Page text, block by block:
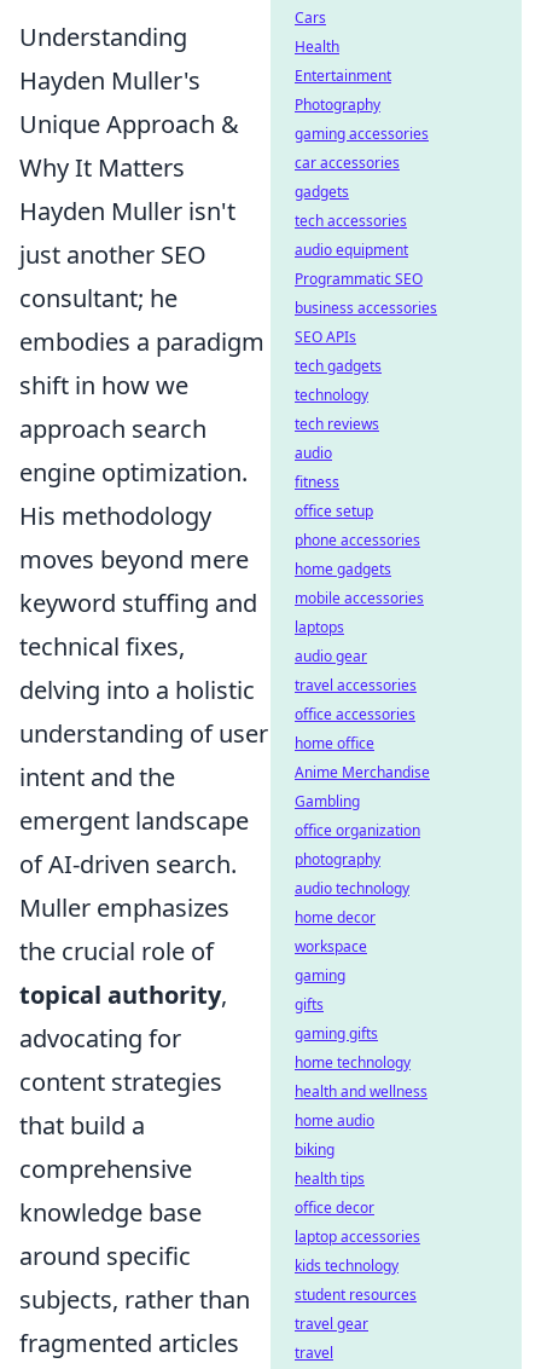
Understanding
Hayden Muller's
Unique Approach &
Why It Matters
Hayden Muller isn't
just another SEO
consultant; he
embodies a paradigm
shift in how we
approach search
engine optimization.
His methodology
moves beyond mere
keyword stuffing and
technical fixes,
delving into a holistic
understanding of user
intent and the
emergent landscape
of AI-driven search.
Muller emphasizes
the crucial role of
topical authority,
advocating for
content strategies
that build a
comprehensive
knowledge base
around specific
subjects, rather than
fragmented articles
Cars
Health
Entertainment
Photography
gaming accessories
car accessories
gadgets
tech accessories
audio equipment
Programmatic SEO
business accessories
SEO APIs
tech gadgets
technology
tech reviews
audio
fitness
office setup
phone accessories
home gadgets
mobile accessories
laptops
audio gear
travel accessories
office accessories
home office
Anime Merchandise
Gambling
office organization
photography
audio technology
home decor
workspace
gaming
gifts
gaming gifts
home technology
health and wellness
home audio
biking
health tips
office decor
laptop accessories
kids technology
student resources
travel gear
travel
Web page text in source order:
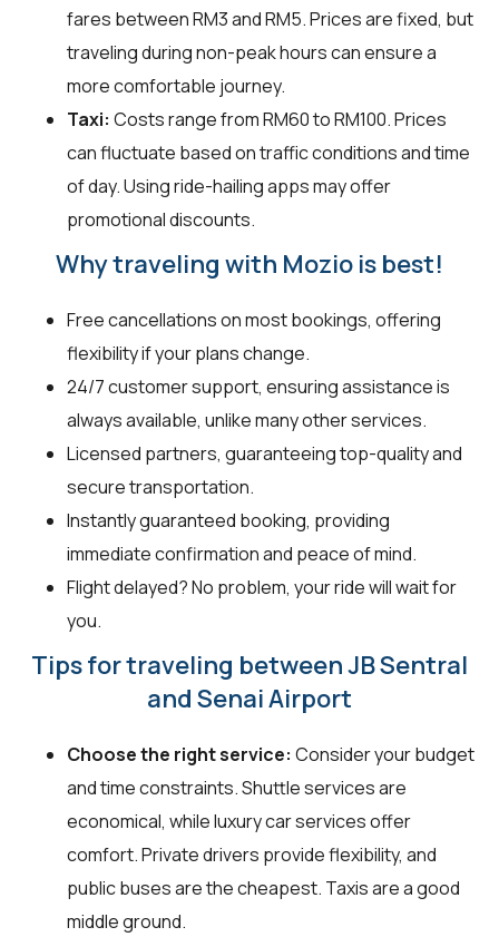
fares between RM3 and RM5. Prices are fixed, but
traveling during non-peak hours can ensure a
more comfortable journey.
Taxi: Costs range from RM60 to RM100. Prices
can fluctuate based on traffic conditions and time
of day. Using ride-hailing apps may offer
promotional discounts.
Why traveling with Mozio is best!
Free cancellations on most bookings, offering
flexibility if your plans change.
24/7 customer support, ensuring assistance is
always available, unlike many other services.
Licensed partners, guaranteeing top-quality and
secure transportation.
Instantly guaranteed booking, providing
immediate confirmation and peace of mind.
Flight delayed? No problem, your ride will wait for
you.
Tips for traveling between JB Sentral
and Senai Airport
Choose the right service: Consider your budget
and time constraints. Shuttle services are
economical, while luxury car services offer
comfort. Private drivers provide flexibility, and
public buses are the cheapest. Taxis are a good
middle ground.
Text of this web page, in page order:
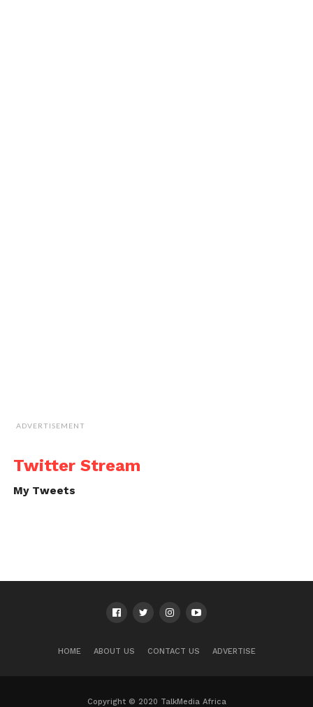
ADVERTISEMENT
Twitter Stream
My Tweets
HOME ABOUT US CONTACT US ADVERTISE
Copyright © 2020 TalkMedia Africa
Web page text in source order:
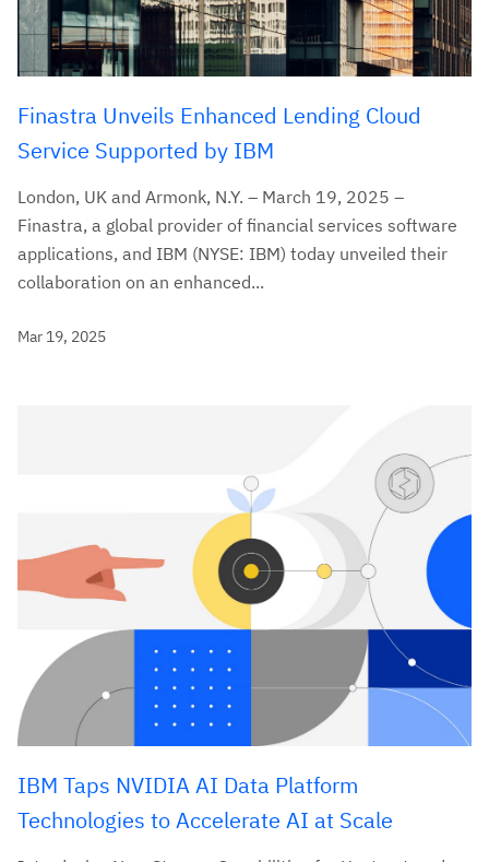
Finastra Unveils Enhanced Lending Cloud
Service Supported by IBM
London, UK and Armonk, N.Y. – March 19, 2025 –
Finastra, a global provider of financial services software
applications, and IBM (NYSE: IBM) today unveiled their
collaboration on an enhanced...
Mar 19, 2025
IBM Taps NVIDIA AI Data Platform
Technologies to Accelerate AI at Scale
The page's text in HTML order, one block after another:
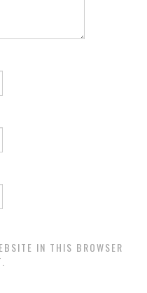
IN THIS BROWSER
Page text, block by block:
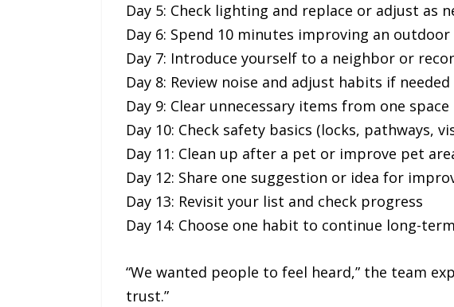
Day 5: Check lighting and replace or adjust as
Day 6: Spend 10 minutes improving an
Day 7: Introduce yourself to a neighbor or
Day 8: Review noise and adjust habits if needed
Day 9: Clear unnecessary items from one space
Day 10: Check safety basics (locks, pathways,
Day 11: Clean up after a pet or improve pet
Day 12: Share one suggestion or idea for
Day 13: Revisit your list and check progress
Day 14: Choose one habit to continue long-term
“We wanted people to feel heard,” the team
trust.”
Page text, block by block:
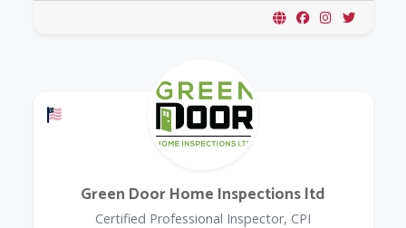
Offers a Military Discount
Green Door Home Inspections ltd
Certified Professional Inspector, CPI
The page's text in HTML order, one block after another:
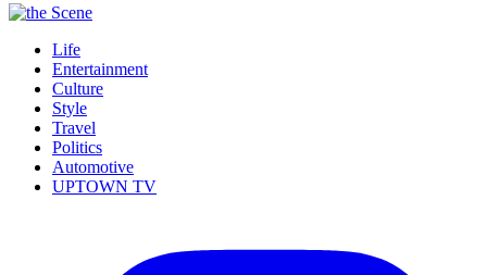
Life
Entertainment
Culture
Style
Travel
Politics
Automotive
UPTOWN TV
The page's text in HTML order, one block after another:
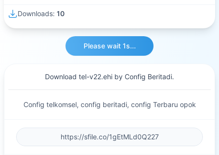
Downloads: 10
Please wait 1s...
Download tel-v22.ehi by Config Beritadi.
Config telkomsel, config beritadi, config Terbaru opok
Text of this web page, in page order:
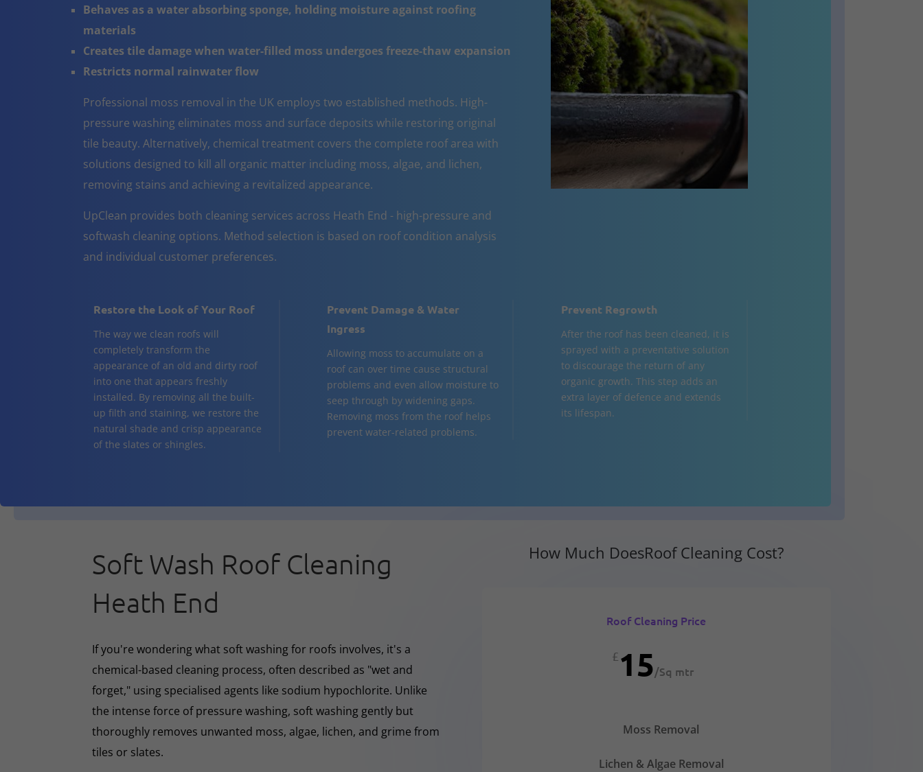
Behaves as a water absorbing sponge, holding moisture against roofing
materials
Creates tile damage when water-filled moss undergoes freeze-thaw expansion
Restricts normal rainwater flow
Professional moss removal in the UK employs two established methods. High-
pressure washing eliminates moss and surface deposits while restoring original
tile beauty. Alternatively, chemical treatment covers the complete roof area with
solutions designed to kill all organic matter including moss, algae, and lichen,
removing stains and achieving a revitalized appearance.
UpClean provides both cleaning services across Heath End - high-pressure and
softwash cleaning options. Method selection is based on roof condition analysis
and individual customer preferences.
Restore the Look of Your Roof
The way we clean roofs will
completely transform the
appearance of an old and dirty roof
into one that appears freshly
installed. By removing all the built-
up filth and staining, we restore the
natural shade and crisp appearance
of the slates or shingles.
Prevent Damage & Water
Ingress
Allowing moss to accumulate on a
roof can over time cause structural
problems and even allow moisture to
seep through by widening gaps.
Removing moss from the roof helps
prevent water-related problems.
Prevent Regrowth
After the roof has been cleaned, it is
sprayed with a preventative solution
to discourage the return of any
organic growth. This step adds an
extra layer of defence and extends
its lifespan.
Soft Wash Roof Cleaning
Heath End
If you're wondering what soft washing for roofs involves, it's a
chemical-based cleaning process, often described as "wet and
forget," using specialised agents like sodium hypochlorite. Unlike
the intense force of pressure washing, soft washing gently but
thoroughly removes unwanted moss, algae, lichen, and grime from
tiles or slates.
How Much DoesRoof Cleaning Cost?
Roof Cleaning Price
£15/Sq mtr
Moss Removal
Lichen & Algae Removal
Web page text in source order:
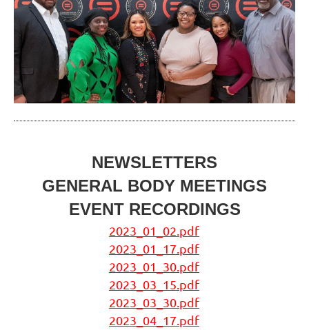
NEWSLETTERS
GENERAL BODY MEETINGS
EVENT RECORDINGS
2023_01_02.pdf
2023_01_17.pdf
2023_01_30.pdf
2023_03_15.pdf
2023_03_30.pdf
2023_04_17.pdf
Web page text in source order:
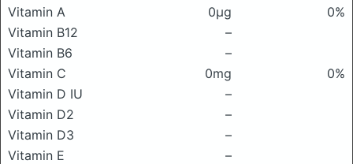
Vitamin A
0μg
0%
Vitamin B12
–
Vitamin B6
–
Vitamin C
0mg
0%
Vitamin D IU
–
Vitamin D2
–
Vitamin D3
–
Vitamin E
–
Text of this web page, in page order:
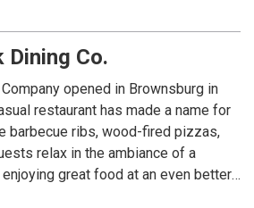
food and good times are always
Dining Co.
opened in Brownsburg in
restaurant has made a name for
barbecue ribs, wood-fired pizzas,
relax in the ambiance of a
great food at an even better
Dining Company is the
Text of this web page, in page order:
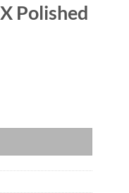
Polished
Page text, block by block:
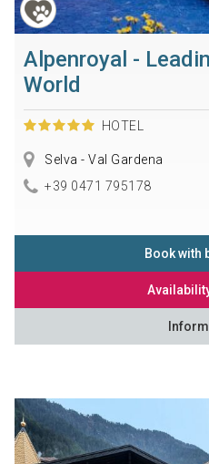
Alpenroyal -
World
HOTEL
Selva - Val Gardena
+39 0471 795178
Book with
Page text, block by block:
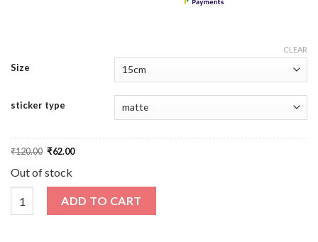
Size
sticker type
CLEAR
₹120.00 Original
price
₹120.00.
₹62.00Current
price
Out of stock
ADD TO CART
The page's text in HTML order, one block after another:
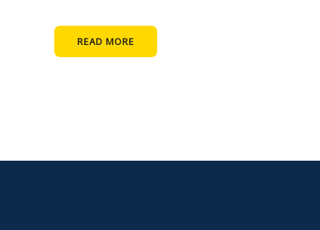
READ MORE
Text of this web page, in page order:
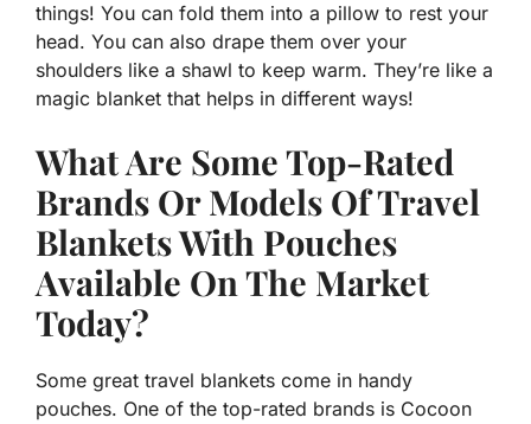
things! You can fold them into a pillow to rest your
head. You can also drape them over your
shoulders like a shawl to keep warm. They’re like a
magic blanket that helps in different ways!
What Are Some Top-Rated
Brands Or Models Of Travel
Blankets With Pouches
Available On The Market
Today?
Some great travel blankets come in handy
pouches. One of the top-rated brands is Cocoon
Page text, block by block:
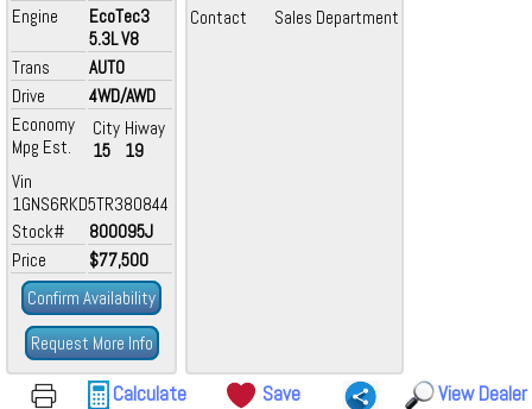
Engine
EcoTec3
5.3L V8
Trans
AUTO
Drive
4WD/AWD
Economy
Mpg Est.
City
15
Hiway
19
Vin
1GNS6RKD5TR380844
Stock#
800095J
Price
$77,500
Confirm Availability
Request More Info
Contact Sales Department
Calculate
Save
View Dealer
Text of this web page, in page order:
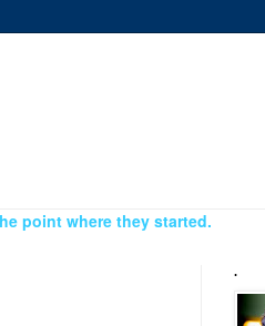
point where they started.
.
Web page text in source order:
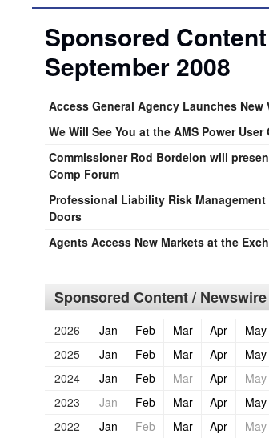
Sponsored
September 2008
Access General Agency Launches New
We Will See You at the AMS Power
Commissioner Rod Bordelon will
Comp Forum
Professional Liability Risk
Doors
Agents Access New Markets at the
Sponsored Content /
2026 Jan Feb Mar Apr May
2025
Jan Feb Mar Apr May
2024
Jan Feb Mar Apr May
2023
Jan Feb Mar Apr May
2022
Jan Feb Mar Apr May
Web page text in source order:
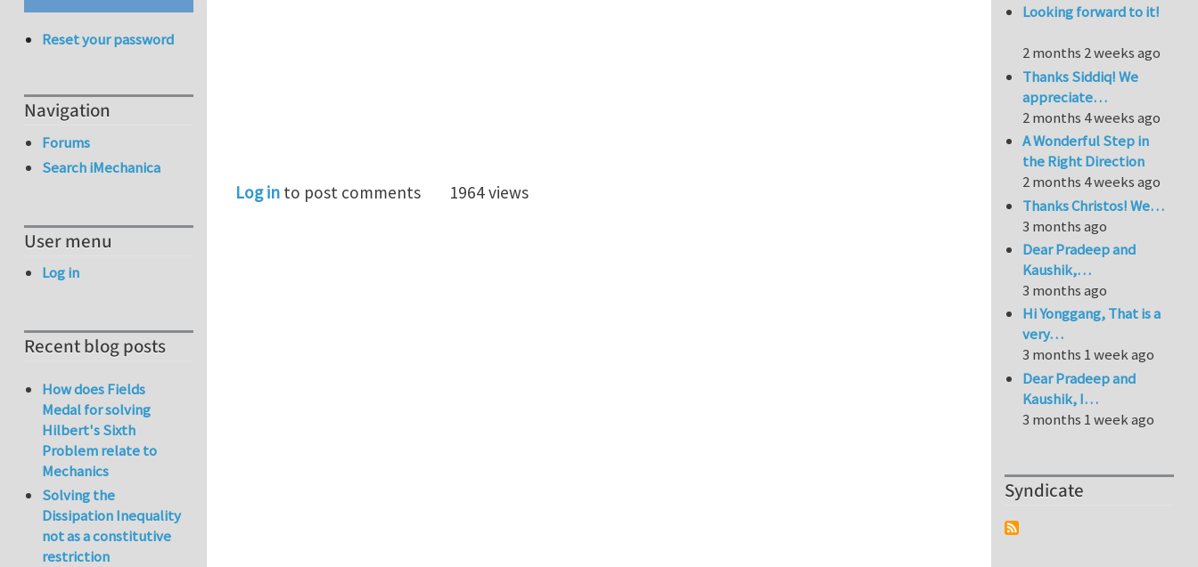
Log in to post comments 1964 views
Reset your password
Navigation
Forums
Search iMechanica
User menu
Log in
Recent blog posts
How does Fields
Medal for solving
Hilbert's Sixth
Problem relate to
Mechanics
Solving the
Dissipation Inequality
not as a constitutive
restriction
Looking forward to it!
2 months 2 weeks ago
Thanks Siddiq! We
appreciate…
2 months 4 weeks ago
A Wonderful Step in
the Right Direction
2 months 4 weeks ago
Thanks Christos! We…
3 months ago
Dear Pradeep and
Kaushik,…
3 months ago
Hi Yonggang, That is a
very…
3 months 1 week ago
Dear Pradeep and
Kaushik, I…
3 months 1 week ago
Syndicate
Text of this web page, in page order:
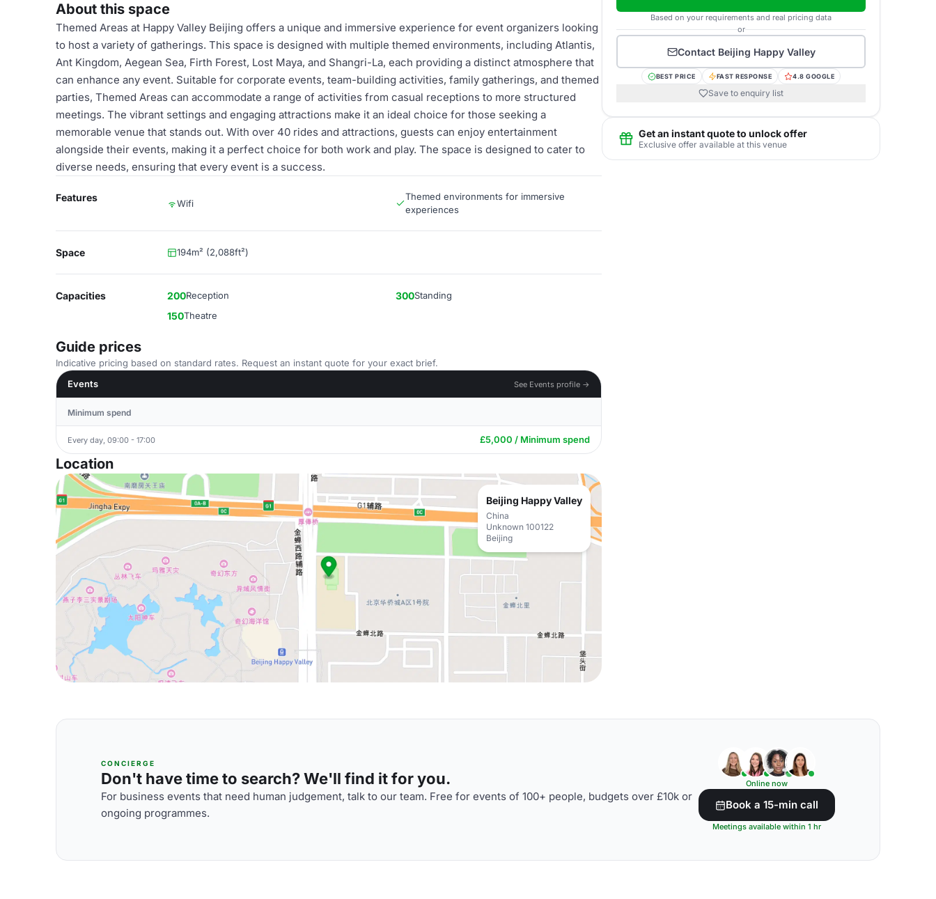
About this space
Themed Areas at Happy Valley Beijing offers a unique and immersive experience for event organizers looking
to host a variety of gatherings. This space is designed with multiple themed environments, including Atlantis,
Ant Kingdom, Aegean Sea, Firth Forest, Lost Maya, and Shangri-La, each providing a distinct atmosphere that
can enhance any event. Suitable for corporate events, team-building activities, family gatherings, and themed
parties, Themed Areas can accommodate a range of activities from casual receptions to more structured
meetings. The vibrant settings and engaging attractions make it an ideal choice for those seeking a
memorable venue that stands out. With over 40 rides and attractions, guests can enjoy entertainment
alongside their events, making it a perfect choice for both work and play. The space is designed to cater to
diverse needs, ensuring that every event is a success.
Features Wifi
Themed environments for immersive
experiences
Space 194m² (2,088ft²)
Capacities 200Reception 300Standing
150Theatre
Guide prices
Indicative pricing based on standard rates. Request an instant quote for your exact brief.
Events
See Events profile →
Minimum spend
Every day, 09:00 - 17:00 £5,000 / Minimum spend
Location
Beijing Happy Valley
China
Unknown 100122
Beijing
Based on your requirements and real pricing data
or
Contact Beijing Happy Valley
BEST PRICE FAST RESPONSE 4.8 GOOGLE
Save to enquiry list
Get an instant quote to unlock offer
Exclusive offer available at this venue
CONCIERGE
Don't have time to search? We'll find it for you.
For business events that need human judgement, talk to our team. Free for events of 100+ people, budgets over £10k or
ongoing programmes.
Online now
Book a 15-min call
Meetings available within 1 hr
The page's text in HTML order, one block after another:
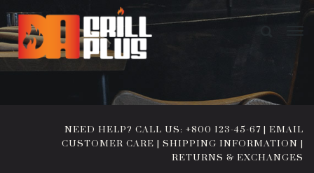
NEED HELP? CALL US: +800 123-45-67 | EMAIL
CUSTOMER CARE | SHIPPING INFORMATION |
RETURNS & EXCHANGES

•••••

**What to produce**: Where a line in the records above contains the word "between", include it in the count; state the total and nothing more.

**Solution to this exercise**: 2